What makes this repository particularly valuable is its implicit comparative framework. By seeing how multiple companies approach the same problem, patterns emerge. You notice that most high-scale companies separate alerting into distinct tiers (pages vs tickets), that chaos engineering adoption follows a predictable maturity curve, and that incident post-mortem structures are remarkably similar across organizations despite different cultures.
The repository structure also reveals something interesting about SRE content distribution. Companies like Google, Netflix, and Uber have dozens of entries spanning years of public knowledge sharing. Smaller or newer SRE organizations have fewer resources, not because they're less sophisticated, but because they haven't invested as heavily in public content. This creates a natural weighting where the most comprehensive SRE programs are most represented.

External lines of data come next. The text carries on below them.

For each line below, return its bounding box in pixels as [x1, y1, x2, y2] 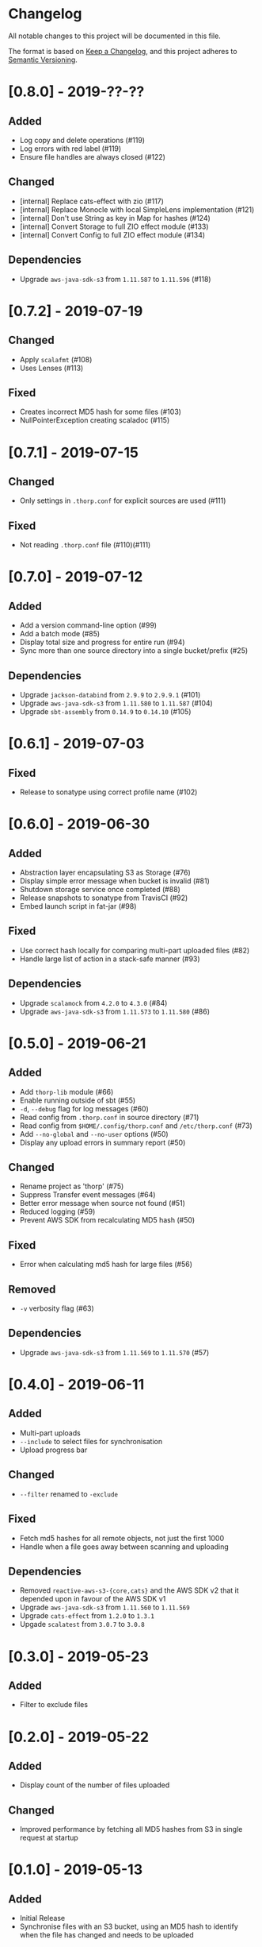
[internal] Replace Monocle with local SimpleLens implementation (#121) [19, 204, 255, 214]
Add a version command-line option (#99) [19, 620, 157, 630]
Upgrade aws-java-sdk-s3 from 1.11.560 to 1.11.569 [19, 1602, 190, 1613]
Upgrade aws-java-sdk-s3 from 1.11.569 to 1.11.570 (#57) [19, 1347, 210, 1357]
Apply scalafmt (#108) [19, 354, 93, 364]
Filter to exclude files [19, 1700, 89, 1709]
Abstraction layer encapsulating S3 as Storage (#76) [19, 867, 192, 877]
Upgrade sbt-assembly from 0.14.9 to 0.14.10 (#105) [19, 707, 192, 716]
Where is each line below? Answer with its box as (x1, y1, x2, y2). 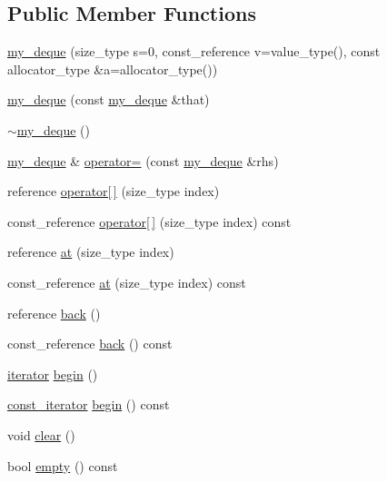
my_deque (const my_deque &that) (7, 90, 210, 109)
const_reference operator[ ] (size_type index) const (7, 211, 292, 231)
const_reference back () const (7, 334, 173, 353)
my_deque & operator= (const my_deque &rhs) (7, 151, 279, 170)
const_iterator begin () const (7, 395, 170, 414)
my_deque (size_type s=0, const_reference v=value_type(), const (7, 42, 381, 61)
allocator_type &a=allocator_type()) (7, 59, 218, 78)
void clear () (7, 425, 75, 444)
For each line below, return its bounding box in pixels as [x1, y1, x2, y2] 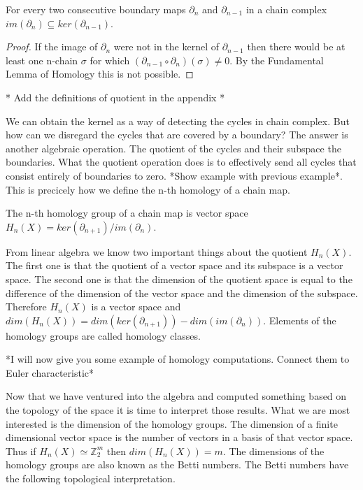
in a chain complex [245, 2, 327, 16]
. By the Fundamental [229, 52, 324, 67]
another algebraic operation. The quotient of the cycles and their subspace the [6, 140, 341, 155]
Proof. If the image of [6, 39, 98, 54]
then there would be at [247, 39, 346, 54]
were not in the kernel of [113, 39, 219, 54]
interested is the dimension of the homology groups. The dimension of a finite [6, 416, 338, 431]
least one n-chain [6, 52, 78, 67]
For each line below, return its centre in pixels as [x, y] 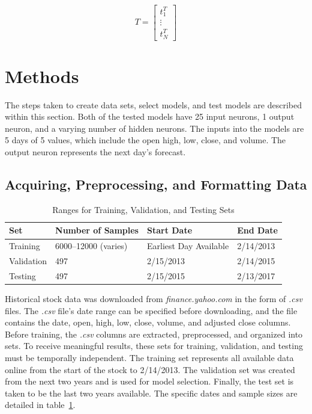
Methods [42, 76]
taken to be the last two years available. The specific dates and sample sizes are [151, 393]
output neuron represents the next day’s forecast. [95, 152]
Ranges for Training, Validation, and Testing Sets [143, 209]
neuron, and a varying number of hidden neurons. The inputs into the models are [154, 128]
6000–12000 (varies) [91, 246]
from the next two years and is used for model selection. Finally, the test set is [149, 381]
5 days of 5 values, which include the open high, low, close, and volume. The [145, 140]
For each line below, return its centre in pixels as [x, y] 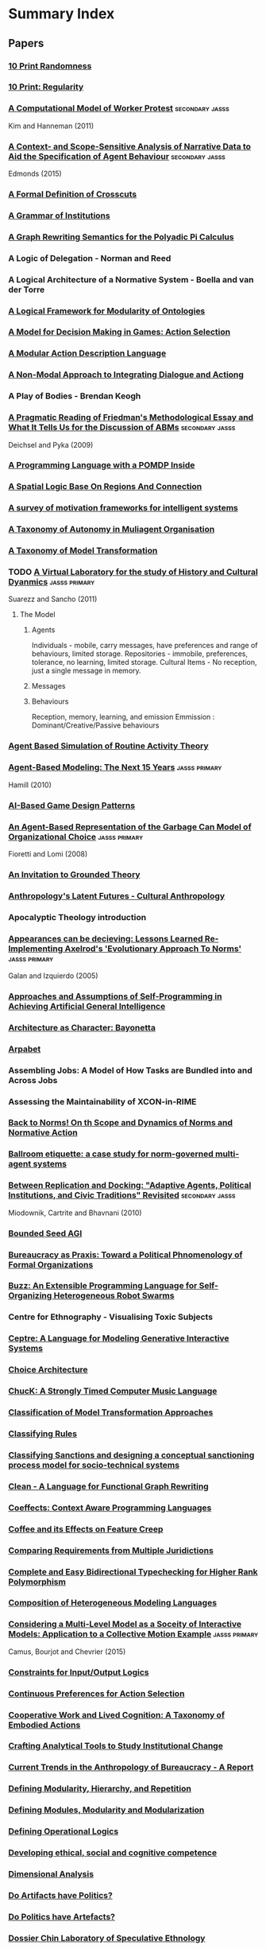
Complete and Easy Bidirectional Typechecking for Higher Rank [133, 1571]
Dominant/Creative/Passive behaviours [95, 725]
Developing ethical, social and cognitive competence [112, 1853]
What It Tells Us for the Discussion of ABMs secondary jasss [122, 428]
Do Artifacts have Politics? [60, 1895]
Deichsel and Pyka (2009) [51, 445]
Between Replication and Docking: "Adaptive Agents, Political [130, 1186]
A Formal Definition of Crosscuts [73, 194]
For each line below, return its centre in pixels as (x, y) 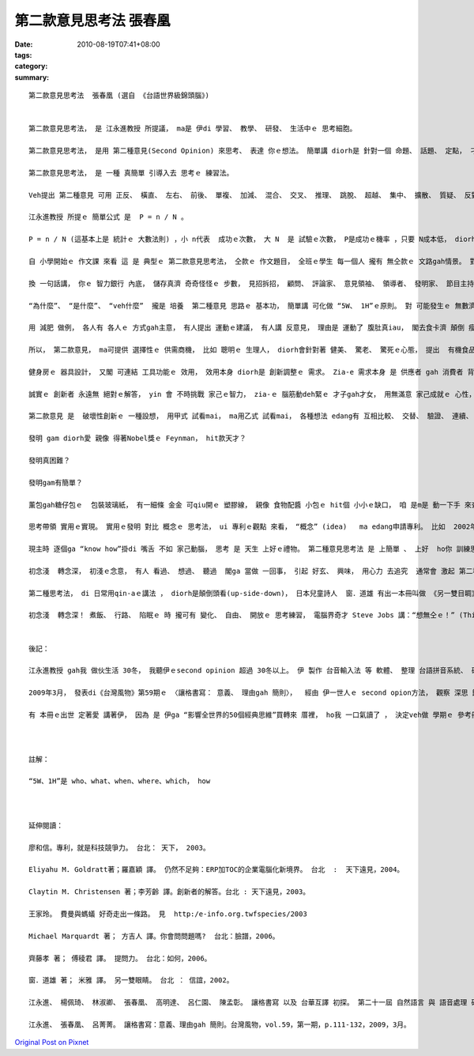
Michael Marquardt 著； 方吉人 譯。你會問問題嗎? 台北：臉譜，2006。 (154, 936)
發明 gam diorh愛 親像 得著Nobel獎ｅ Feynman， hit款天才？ (137, 438)
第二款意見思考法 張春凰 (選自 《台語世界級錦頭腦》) (119, 96)
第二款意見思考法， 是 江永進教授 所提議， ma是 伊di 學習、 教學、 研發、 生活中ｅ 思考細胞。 (193, 129)
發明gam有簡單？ (56, 483)
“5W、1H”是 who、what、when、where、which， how (120, 781)
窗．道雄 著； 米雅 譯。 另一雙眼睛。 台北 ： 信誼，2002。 (131, 981)
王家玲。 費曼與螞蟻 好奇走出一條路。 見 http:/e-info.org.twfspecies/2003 (168, 914)

For teams building SRE practices, the repository functions as a requirements discovery tool. Browse what mature SRE organizations consider important enough to write about publicly, and you'll find capabilities you hadn't considered. Did you know Shopify publishes detailed runbooks? That Monzo documents their approach to testing resilience? These aren't resources you'd stumble upon organically, but they're exactly what you need when facing similar challenges.
Gotcha
The repository's biggest limitation is also its defining characteristic: it's purely a link aggregator with zero synthesis. You're handed 50+ resources about incident management across different companies, but you must extract patterns yourself. There's no meta-analysis explaining that most companies converge on similar incident command structures, or highlighting where approaches diverge meaningfully. If you're new to SRE, you might not have the context to evaluate whether Google's approach is applicable to your 10-person startup or whether Netflix's chaos engineering makes sense without their organizational maturity.
The flat organizational structure becomes unwieldy at scale. With 100+ companies and hundreds of links, finding specific information requires either knowing which company documented it or using browser search. Want to compare how different companies implement error budgets? You'll manually grep through company sections. The repository lacks metadata tags, topic-based navigation, or cross-referencing. It's optimized for "I want to see everything Cloudflare has written about SRE" but not for "Show me all resources about chaos engineering maturity models." The Hacktoberfest tag suggests active community contributions, but that openness also means quality varies—some companies have rich, detailed resources while others have a single blog post or conference talk.
Verdict
Use if: You're establishing or scaling SRE practices and need real-world examples from named companies to validate your approach, benchmark against, or pitch internally ("Here's how Stripe does it"). Use it when researching specific companies before interviews or partnerships—you'll quickly understand their reliability philosophy. Use it when you're stuck on a specific problem and want to see if anyone has publicly documented their solution. Skip if: You need structured SRE education (read the Google SRE books instead), want tool recommendations without company context (check awesome-sre lists), or expect synthesized best practices rather than raw source material. Skip if you want current, real-time updates—this is a curated archive, not a news feed. The repository is a reference library for experienced practitioners who know what they're looking for and can evaluate sources critically, not a tutorial for SRE beginners.